Poche foto negli ultimi tempi, ahime, le mie attenzioni
rapite da questioni pratiche più o meno transitorie,
e la reflex sempre nel cassetto. In compenso mi sto
giovando degli inoppugnabili effetti della diet-dug,
nove chili in sei settimane... Non male, no?
le stesse persone che tempo addietro mi dicevano
"ma sei ingrassato!", ora, con lo stesso tono di
voce meravigliato mi apostrofano "ma sei dimagrito!"
e a me questa cosa diverte non poco, perchè mi
fa cogliere il palese senso di impermanenza delle
cose terrene... Come nel messaggio scritto nella
toilette pubblica di cui sopra, una tautologia mi
può salvare la vita, che so, "il sole soleggia",
"il pulitore pulente pulisce", "un duggoso dug
duggheggia"... "la dieta dietoreggia" o giù di lì...

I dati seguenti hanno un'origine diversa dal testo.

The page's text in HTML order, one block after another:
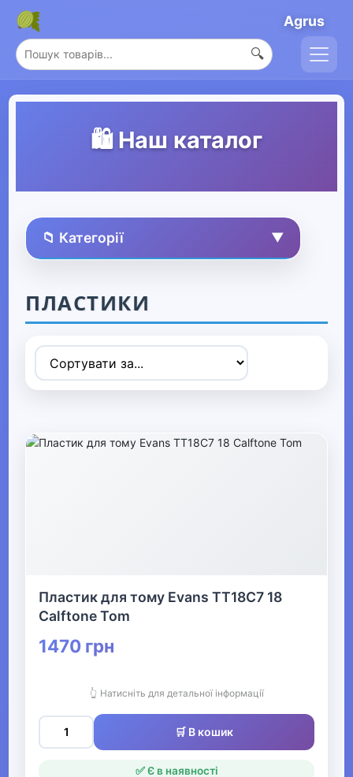
Agrus
🔍
🛍️ Наш каталог
📁 Категорії ▼
▼ Спорт та захоплення
▶
▶
▶
▶
Клавішні інструменти
ПЛАСТИКИ
Пластик для тому Evans TT18C7 18
Calftone Tom
1470 грн
👆 Натисніть для детальної інформації
🛒 В кошик
✅ Є в наявності
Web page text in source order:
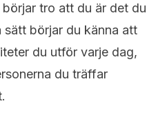
börjar tro att du är det du
sätt börjar du känna att
du utför varje dag,
du träffar

Eppure è cambiato solo il mio atteggiamento
nei confronti del cibo, nel senso che ora ai carboidrati
do senza remore del "lei", non mi fido per niente
dei salumi, perchè non appena possono cercheranno
di vendicare le bestialità subite, ed invece do una
smodata importanza ad ogni signolo boccone di cibo,
quasi cado in una sorta di contemplazione mistica 
durante  la masticazione, più lenta e consapevole
di una volta, e poi ogni atteggiamento di sospetto cade laddove ci sono fibre... praticamente un firewall Symantec nello stomaco!


Dug ha scribacchiato ciò alle ore 00:06 | link | commenti (3)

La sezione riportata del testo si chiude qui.